_EXERCISE DATA_
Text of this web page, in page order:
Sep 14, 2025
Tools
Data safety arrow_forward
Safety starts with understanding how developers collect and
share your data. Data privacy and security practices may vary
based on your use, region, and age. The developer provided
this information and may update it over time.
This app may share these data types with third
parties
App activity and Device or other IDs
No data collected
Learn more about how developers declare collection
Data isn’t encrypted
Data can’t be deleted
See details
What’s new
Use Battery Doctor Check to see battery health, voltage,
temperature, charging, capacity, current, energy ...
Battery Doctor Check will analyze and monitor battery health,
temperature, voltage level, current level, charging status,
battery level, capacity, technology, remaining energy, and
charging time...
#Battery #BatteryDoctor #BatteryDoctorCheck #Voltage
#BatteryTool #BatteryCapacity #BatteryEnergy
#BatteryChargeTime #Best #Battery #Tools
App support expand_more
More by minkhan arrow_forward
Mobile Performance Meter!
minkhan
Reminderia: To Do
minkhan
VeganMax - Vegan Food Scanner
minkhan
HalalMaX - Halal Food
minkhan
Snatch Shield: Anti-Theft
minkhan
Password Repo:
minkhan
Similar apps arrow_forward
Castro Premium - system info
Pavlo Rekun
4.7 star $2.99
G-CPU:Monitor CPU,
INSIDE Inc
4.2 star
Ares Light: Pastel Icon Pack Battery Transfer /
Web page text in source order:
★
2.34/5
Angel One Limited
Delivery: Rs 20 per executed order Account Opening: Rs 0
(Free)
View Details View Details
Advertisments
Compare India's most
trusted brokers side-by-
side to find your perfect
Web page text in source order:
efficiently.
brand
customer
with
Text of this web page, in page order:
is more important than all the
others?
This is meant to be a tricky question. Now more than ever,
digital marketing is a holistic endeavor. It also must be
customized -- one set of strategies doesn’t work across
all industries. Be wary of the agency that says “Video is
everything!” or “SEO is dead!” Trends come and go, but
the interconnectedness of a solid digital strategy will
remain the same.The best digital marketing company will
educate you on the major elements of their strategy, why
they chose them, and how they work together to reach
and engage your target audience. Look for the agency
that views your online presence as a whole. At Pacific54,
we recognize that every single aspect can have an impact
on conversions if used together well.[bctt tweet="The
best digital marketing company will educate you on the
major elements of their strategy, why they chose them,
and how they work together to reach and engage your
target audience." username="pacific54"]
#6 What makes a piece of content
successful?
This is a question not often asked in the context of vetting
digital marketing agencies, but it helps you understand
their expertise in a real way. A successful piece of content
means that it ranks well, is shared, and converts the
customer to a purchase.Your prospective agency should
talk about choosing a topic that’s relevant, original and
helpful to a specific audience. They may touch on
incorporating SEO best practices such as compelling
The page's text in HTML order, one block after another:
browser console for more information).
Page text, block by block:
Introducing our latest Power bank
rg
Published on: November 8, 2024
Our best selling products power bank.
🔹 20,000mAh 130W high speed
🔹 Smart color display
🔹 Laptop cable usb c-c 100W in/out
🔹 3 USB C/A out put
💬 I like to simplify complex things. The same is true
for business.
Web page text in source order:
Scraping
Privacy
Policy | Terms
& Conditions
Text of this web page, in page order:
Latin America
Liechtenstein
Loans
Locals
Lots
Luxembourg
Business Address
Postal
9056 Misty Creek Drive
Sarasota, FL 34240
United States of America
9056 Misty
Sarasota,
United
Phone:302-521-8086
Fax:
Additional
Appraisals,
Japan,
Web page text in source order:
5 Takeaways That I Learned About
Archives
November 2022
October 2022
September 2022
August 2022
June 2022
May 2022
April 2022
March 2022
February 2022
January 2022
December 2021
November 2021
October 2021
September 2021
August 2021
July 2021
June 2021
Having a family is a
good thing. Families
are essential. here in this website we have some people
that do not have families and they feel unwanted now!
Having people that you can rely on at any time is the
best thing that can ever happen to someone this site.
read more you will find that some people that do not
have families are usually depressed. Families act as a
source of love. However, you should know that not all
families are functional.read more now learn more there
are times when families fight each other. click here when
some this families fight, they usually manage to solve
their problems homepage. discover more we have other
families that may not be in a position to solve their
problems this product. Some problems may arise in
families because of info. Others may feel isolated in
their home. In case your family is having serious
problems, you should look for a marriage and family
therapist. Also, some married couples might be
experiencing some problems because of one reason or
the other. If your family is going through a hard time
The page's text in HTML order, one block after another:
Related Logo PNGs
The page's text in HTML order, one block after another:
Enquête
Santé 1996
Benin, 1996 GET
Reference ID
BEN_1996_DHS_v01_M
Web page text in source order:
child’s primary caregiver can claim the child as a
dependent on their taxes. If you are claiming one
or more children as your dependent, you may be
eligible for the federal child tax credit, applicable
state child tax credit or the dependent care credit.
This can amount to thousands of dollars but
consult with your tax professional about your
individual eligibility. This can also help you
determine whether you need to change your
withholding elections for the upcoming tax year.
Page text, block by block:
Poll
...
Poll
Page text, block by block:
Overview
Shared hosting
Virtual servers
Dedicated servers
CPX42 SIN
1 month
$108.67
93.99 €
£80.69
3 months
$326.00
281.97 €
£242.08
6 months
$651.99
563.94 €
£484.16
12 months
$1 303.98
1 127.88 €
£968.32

_WHAT YOU SHOULD DO_
Repeat the whole listing exactly.

_ANSWER FOR THIS EXERCISE_
Text of this web page, in page order:
Sep 14, 2025
Tools
Data safety arrow_forward
Safety starts with understanding how developers collect and
share your data. Data privacy and security practices may vary
based on your use, region, and age. The developer provided
this information and may update it over time.
This app may share these data types with third
parties
App activity and Device or other IDs
No data collected
Learn more about how developers declare collection
Data isn’t encrypted
Data can’t be deleted
See details
What’s new
Use Battery Doctor Check to see battery health, voltage,
temperature, charging, capacity, current, energy ...
Battery Doctor Check will analyze and monitor battery health,
temperature, voltage level, current level, charging status,
battery level, capacity, technology, remaining energy, and
charging time...
#Battery #BatteryDoctor #BatteryDoctorCheck #Voltage
#BatteryTool #BatteryCapacity #BatteryEnergy
#BatteryChargeTime #Best #Battery #Tools
App support expand_more
More by minkhan arrow_forward
Mobile Performance Meter!
minkhan
Reminderia: To Do
minkhan
VeganMax - Vegan Food Scanner
minkhan
HalalMaX - Halal Food
minkhan
Snatch Shield: Anti-Theft
minkhan
Password Repo:
minkhan
Similar apps arrow_forward
Castro Premium - system info
Pavlo Rekun
4.7 star $2.99
G-CPU:Monitor CPU,
INSIDE Inc
4.2 star
Ares Light: Pastel Icon Pack Battery Transfer /
Web page text in source order:
★
2.34/5
Angel One Limited
Delivery: Rs 20 per executed order Account Opening: Rs 0
(Free)
View Details View Details
Advertisments
Compare India's most
trusted brokers side-by-
side to find your perfect
Web page text in source order:
efficiently.
brand
customer
with
Text of this web page, in page order:
is more important than all the
others?
This is meant to be a tricky question. Now more than ever,
digital marketing is a holistic endeavor. It also must be
customized -- one set of strategies doesn’t work across
all industries. Be wary of the agency that says “Video is
everything!” or “SEO is dead!” Trends come and go, but
the interconnectedness of a solid digital strategy will
remain the same.The best digital marketing company will
educate you on the major elements of their strategy, why
they chose them, and how they work together to reach
and engage your target audience. Look for the agency
that views your online presence as a whole. At Pacific54,
we recognize that every single aspect can have an impact
on conversions if used together well.[bctt tweet="The
best digital marketing company will educate you on the
major elements of their strategy, why they chose them,
and how they work together to reach and engage your
target audience." username="pacific54"]
#6 What makes a piece of content
successful?
This is a question not often asked in the context of vetting
digital marketing agencies, but it helps you understand
their expertise in a real way. A successful piece of content
means that it ranks well, is shared, and converts the
customer to a purchase.Your prospective agency should
talk about choosing a topic that’s relevant, original and
helpful to a specific audience. They may touch on
incorporating SEO best practices such as compelling
The page's text in HTML order, one block after another:
browser console for more information).
Page text, block by block:
Introducing our latest Power bank
rg
Published on: November 8, 2024
Our best selling products power bank.
🔹 20,000mAh 130W high speed
🔹 Smart color display
🔹 Laptop cable usb c-c 100W in/out
🔹 3 USB C/A out put
💬 I like to simplify complex things. The same is true
for business.
Web page text in source order:
Scraping
Privacy
Policy | Terms
& Conditions
Text of this web page, in page order:
Latin America
Liechtenstein
Loans
Locals
Lots
Luxembourg
Business Address
Postal
9056 Misty Creek Drive
Sarasota, FL 34240
United States of America
9056 Misty
Sarasota,
United
Phone:302-521-8086
Fax:
Additional
Appraisals,
Japan,
Web page text in source order:
5 Takeaways That I Learned About
Archives
November 2022
October 2022
September 2022
August 2022
June 2022
May 2022
April 2022
March 2022
February 2022
January 2022
December 2021
November 2021
October 2021
September 2021
August 2021
July 2021
June 2021
Having a family is a
good thing. Families
are essential. here in this website we have some people
that do not have families and they feel unwanted now!
Having people that you can rely on at any time is the
best thing that can ever happen to someone this site.
read more you will find that some people that do not
have families are usually depressed. Families act as a
source of love. However, you should know that not all
families are functional.read more now learn more there
are times when families fight each other. click here when
some this families fight, they usually manage to solve
their problems homepage. discover more we have other
families that may not be in a position to solve their
problems this product. Some problems may arise in
families because of info. Others may feel isolated in
their home. In case your family is having serious
problems, you should look for a marriage and family
therapist. Also, some married couples might be
experiencing some problems because of one reason or
the other. If your family is going through a hard time
The page's text in HTML order, one block after another:
Related Logo PNGs
The page's text in HTML order, one block after another:
Enquête
Santé 1996
Benin, 1996 GET
Reference ID
BEN_1996_DHS_v01_M
Web page text in source order:
child’s primary caregiver can claim the child as a
dependent on their taxes. If you are claiming one
or more children as your dependent, you may be
eligible for the federal child tax credit, applicable
state child tax credit or the dependent care credit.
This can amount to thousands of dollars but
consult with your tax professional about your
individual eligibility. This can also help you
determine whether you need to change your
withholding elections for the upcoming tax year.
Page text, block by block:
Poll
...
Poll
Page text, block by block:
Overview
Shared hosting
Virtual servers
Dedicated servers
CPX42 SIN
1 month
$108.67
93.99 €
£80.69
3 months
$326.00
281.97 €
£242.08
6 months
$651.99
563.94 €
£484.16
12 months
$1 303.98
1 127.88 €
£968.32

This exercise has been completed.